Что они в нее сыплют, как варят, через какие трубы прогоняют, остается неизвестным, но калужская водка воодушевляет. Не верите?! Прошу! Будем убеждаться. Давайте, ребята, почаще убеждаться. В собственной правоте, в честности своих друзей, в красоте женщин, в непревзойденных качествах калужской водки! Вперед! Будем друзьями! Будем называть друг друга по имени, приглашать в гости и петь песни нашей молодости, когда утомленное солнце нежно с морем прощалось, а ты призналась, что нет любви. Дурь собачья. Любовь была. Иначе не было бы песни.
Квардаков выпил, отставил стакан.
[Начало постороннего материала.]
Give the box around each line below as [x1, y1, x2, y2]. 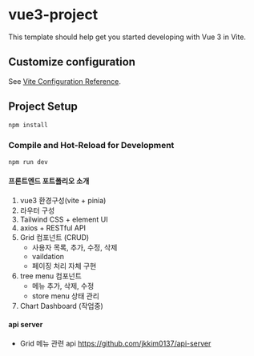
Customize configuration [8, 55, 136, 69]
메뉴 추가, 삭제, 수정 [31, 281, 95, 290]
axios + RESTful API [19, 222, 87, 233]
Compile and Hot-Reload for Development [8, 140, 175, 151]
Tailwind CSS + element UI [19, 214, 108, 224]
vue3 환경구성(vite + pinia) [19, 195, 107, 205]
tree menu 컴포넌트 [19, 270, 83, 281]
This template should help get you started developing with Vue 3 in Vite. [8, 32, 247, 42]
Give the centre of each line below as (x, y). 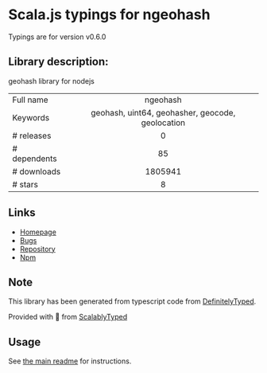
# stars (25, 184)
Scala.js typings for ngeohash (109, 15)
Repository (37, 249)
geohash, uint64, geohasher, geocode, (163, 112)
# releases (32, 135)
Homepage (38, 232)
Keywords (31, 117)
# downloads (37, 171)
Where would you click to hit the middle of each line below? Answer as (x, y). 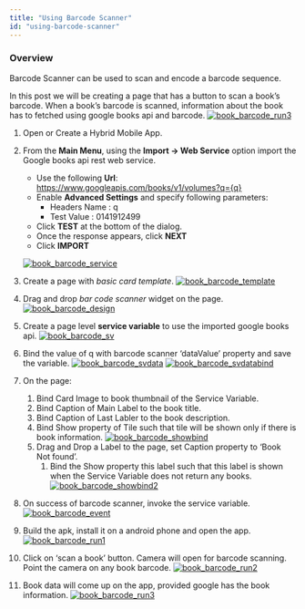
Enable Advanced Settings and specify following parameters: (152, 197)
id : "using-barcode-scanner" (65, 26)
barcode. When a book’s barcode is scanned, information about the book (147, 105)
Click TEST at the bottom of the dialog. (109, 226)
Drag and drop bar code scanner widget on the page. (123, 298)
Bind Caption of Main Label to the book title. (119, 408)
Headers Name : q (84, 207)
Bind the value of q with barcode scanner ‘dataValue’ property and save (157, 353)
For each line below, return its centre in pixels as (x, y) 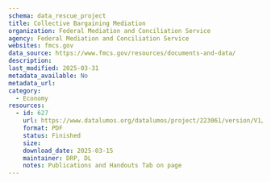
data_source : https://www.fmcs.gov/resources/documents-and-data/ (122, 53)
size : (32, 143)
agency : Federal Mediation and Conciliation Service (99, 38)
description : (30, 61)
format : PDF (43, 128)
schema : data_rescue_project (57, 16)
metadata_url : (32, 83)
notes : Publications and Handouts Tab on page (102, 166)
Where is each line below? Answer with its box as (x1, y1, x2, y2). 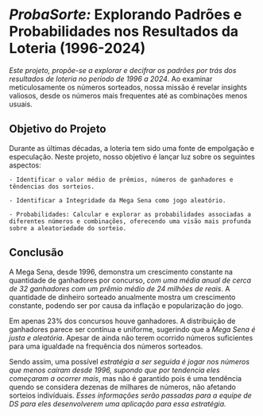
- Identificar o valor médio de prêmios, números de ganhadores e (9, 175, 234, 183)
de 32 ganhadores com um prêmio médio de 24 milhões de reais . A (9, 283, 230, 293)
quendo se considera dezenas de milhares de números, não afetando (9, 382, 237, 391)
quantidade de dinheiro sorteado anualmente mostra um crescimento (9, 292, 236, 302)
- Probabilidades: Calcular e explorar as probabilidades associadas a (9, 210, 251, 218)
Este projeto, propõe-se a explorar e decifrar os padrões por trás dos (9, 65, 237, 75)
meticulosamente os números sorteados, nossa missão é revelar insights (9, 82, 247, 92)
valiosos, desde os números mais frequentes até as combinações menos (9, 91, 248, 100)
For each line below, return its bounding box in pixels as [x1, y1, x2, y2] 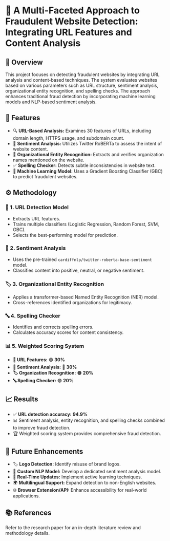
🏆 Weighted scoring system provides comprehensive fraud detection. [12, 430, 161, 436]
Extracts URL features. [12, 215, 60, 221]
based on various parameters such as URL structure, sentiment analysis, [5, 82, 159, 88]
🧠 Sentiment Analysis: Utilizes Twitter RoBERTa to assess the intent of [12, 140, 162, 146]
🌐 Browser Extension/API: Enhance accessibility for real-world [12, 487, 147, 493]
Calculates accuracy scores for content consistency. [12, 329, 124, 335]
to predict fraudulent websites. [12, 173, 78, 179]
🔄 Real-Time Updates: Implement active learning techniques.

В глазах его не было ни веселья, ни воодушевления. Он разорвал курицу на части, положил каждому в тарелку щедрый кусок, не забыв и себя. Потом, словно вспомнив о чем-то, встал, перегнувшись через стол, снял фотографию прыгающей женщины, изорвал ее и бросил под стол. И снова занялся курицей.
– Зачем вы, Борис Борисович? – воскликнула Света.
– Во-первых – Борис. Во-вторых – ты. В-третьих – поступки не нуждаются в объяснениях. А если уж они очень нужны, могу сказать – после того, как здесь побывала ты, Света, этой прыгунье в моем доме делать нечего. Попрыгала, и хватит. Если вы, ребята, не против, я повешу другую фотографию. – Квардаков встал, вынул из ящика снимок и приколол его на то место, где совсем недавно летела в прыжке целеустремленная девица с мощными ляжками. Теперь там красовался портрет Светы. Она смотрела исподлобья, улыбалась, и на ее щеке светился солнечный зайчик.
– Где… ты его взял? – воскликнула Света.
– А! – Квардаков махнул рукой. – У Вадима в лаборатории спер. У него их там много. Он даже не заметил. А эту… С глаз долой, из сердца вон.
Анфертьев диву давался – в каждом слове Квардакова было столько уверенности в собственной правоте, решительности, твердости, что, будь у него все это на заводе, в служебном кабинете, он бы давно стал директором и товарищу Подчуфарину пришлось бы уйти на повышение.
Отвернемся на минуту от служебных бумаг и любимых начальников, от красивых женщин и милых нашему сердцу обязанностей, посмотрим внутрь себя. О, сколько смелости, сколько дерзких и крамольных мыслей мы носим в себе, сколько отчаянных решений в нас скопилось, сколько мужественных поступков рвется наружу! И ведь все они продуманы, многократно разыграны перед друзьями, перед зеркалом, перед сном, когда голова утопает в подушке, когда мы сами утопаем в усталости и осторожности.
Но больше всего удивило Вадима Кузьмича выражение, с которым Квардакова слушала Света. Она смотрела на него всерьез. Она видела его впервые. Анфертьев окинул взглядом голые стены, похвальную грамоту в самодельной рамке под стеклом, мигающие красные точки магнитофона, мохнатый пиджак на спинке стула, узкую кушетку, застеленную пледом. Квардаков захмелел, его светлые глазки светились доброжелательством, он говорил что-то, говорил увлеченно, раскованно, убежденно, Анфертьев без устали снимал и складывал где-то внутри себя изображения квартиры Квардакова, его портреты, смятенные глаза Светы.
Потом наступил час прощания, и они действительно прощались не меньше часа. Квардаков рассказал, как удобно от него добраться и Свете, и Анфертьеву, потом рванулся было развезти их на машине, но воспротивилась Света. Тогда Квардаков в каком-то паническом страхе, боясь остаться один, рванулся по квартире в поисках подарков для гостей. Он выдвигал ящики и тут же задвигал их, распахивал дверцы стенки, потом блуждающий взгляд его скользил по голым стенам, он хлопал себя ладонями по карманам, убегал на кухню, возвращался, и во взоре его была безутешность.
– О! – воскликнул он просветленно и поднял указательный палец. – Света! Я подарю тебе кассету с песнями Божественной Аллы.